J Chem Inf Model. 2018 Sep 24;58(9):2000-2014. doi: 10.1021/acs.jcim.8b00376. Epub 2018 Sep 10.
The versatility of similarity searching and quantitative structure-activity relationships to model the activity of compound sets within given bioactivity ranges (i.e., interpolation) is well established. However, their relative performance in the common scenario in early stage drug discovery where lots of inactive data but no active data points are available (i.e., extrapolation from the low-activity to the high-activity range) has not been thoroughly examined yet.
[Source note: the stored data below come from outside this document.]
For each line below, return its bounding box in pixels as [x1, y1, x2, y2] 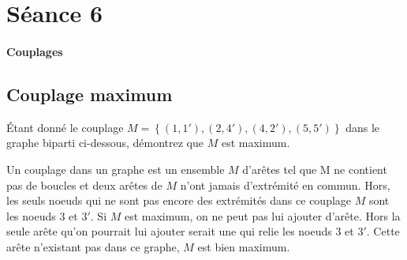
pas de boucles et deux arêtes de [6, 176, 162, 193]
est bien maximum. [197, 238, 290, 254]
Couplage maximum [6, 81, 173, 106]
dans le [345, 119, 380, 135]
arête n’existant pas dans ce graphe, [6, 238, 180, 254]
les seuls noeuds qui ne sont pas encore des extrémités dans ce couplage [6, 192, 352, 209]
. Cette [366, 223, 400, 239]
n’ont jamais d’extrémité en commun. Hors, [180, 176, 390, 193]
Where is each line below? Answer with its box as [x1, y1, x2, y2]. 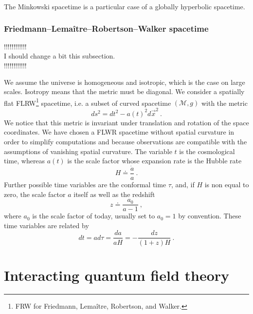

To this aim, we have designed an iterative virtual screening strategy which was evaluated on 25 diverse bioactivity data sets from ChEMBL. We benchmark the efficiency of random forest (RF), multiple linear regression, ridge regression, similarity searching, and random selection of compounds to identify a highly active molecule in the test set among a large number of low-potency compounds. We use the number of iterations required to find this active molecule to evaluate the performance of each experimental setup. We show that linear and ridge regression often outperform RF and similarity searching, reducing the number of iterations to find an active compound by a factor of 2 or more. Even simple regression methods seem better able to extrapolate to high-bioactivity ranges than RF, which only provides output values in the range covered by the training set. In addition, examination of the scaffold diversity in the data sets used shows that in some cases similarity searching and RF require two times as many iterations as random selection depending on the chemical space covered in the initial training data. Lastly, we show using bioactivity data for COX-1 and COX-2 that our framework can be extended to multitarget drug discovery, where compounds are selected by concomitantly considering their activity against multiple targets. Overall, this study provides an approach for iterative screening where only inactive data are present in early stages of drug discovery in order to discover highly potent compounds and the best experimental set up in which to do so.
相似性搜索和定量构效关系在给定的生物活性范围内模拟化合物集的活性(即内插)的多功能性已得到充分证实。然而,它们在早期药物发现中常见的情况下(即在没有活性数据点但有大量非活性数据的情况下)的相对性能尚未得到彻底研究。为此,我们设计了一种迭代虚拟筛选策略,该策略在来自 ChEMBL 的 25 个不同的生物活性数据集上进行了评估。我们使用随机森林(RF)、多元线性回归、岭回归、相似性搜索和化合物的随机选择来评估效率,以在大量低活性化合物中识别测试集中的高活性分子。我们使用找到这种活性分子所需的迭代次数来评估每个实验设置的性能。我们表明,线性和岭回归通常优于 RF 和相似性搜索,将找到活性化合物所需的迭代次数减少了 2 倍或更多。即使是简单的回归方法,似乎也比仅在训练集覆盖范围内提供输出值的 RF 更能外推到高生物活性范围。此外,对所使用的数据集的支架多样性的检查表明,在某些情况下,相似性搜索和 RF 所需的迭代次数是随机选择的两倍,具体取决于初始训练数据中涵盖的化学空间。最后,我们使用 COX-1 和 COX-2 的生物活性数据表明,我们的框架可以扩展到多靶标药物发现,其中通过同时考虑化合物对多个靶标的活性来选择化合物。总的来说,这项研究提供了一种迭代筛选的方法,在药物发现的早期阶段只有非活性数据,以便发现高活性化合物和最佳的实验设置。